Similarly, during the second time interval the velocity is approximately constant and we take it to be the velocity when t=5. So our estimate for the distance traveled from t=5 to t=10 is 31 ft/s*5s=155ft .

If we add similar estimates for the other time intervals, we obtain an estimate for the total distance traveled: 25*5+31*5+35*5+43*5+47*5+46*5=1135ft.

We could just as well have used the velocity at the end of each time period instead of the velocity at the beginning as our assumed constant velocity. Then our estimate becomes 31*5+35*5+43*5+47*5+46*5+41*5=1215ft.

If we had wanted a more accurate estimate, we could have taken velocity readings every two seconds, or even every second.

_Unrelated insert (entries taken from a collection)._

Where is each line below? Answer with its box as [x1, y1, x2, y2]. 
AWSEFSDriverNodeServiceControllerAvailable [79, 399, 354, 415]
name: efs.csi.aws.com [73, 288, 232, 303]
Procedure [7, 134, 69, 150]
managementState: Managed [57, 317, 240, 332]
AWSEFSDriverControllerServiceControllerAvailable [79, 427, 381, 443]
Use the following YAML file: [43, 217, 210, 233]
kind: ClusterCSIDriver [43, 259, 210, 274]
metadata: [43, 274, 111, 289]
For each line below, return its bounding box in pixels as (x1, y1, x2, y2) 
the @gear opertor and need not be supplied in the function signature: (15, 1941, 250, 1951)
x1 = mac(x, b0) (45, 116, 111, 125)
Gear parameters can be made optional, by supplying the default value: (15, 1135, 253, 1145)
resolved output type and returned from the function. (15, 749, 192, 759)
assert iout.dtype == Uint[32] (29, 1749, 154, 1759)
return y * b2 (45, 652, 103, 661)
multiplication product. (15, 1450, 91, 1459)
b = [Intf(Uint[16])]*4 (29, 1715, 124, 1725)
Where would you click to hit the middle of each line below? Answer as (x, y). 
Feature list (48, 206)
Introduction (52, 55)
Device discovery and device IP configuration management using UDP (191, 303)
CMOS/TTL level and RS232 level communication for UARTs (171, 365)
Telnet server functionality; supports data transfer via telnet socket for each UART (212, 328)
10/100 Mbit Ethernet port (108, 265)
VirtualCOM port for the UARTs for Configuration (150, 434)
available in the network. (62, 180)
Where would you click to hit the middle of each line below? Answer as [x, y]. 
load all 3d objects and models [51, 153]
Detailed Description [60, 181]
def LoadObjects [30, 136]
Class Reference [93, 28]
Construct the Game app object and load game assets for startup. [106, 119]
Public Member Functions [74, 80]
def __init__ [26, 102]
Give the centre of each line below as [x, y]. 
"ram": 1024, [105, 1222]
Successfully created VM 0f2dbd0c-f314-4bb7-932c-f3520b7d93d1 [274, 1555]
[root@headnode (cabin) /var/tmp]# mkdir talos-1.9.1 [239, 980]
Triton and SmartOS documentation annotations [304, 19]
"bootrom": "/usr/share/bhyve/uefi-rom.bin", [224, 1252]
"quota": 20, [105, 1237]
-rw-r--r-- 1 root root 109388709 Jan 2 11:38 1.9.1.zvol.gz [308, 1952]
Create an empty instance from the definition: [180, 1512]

Perhaps the calculations in Example 2 remind you of the sums we used earlier to estimate areas. The similarity is explained when we sketch a graph of the velocity function of the car and draw rectangles whose heights are the initial velocities for each time interval. The area of the first rectangle is 25*5=125 , which is also our estimate for the distanced traveled in the first five seconds. In fact, the area of each rectangle can be interpreted as a distance because the height represents velocity and the width represents time. The sum of the areas of the rectangles is L_6=1135 , which is our initial estimate for the total distance traveled.

In general, suppose an object moves with velocity v=f(t), where a<=t<=b and f(t)>=0 (so the object always moves in the positive direction). We take velocity readings at times t_0(=a),t_1,t_2,...,t_n(=b) so that the velocity is approximately constant on each subinterval. If these times are equally spaced, then the time between consecutive readings is Delta t=(b-a)/n . During the first time interval the velocity is approximately f(t_0) and so the distance traveled is approximately f(t_0) Delta t . Similarly, the distance traveled during the second time interval is about f(t_1) Delta t and the total distance traveled during the time interval is approximately sum_(i=1)^nf(t_(i-1)) Delta t .
If we use the velocity at right-hand endpoints instead of left-hand endpoints, our estimate for the total distance becomes sum_(i=1)^nf(t_i) Delta t .
The more frequently we measure the velocity, the more accurate we expect our estimates to become, so it seems natural that the exact distance s is s=lim_(n->oo)f(t_(i-1)) Delta t=lim_(n->oo)f(t_i) Delta t .

Because Equation for distance has the same form as our expressions for area, it follows that the distance traveled is equal to the area under the graph of the velocity function.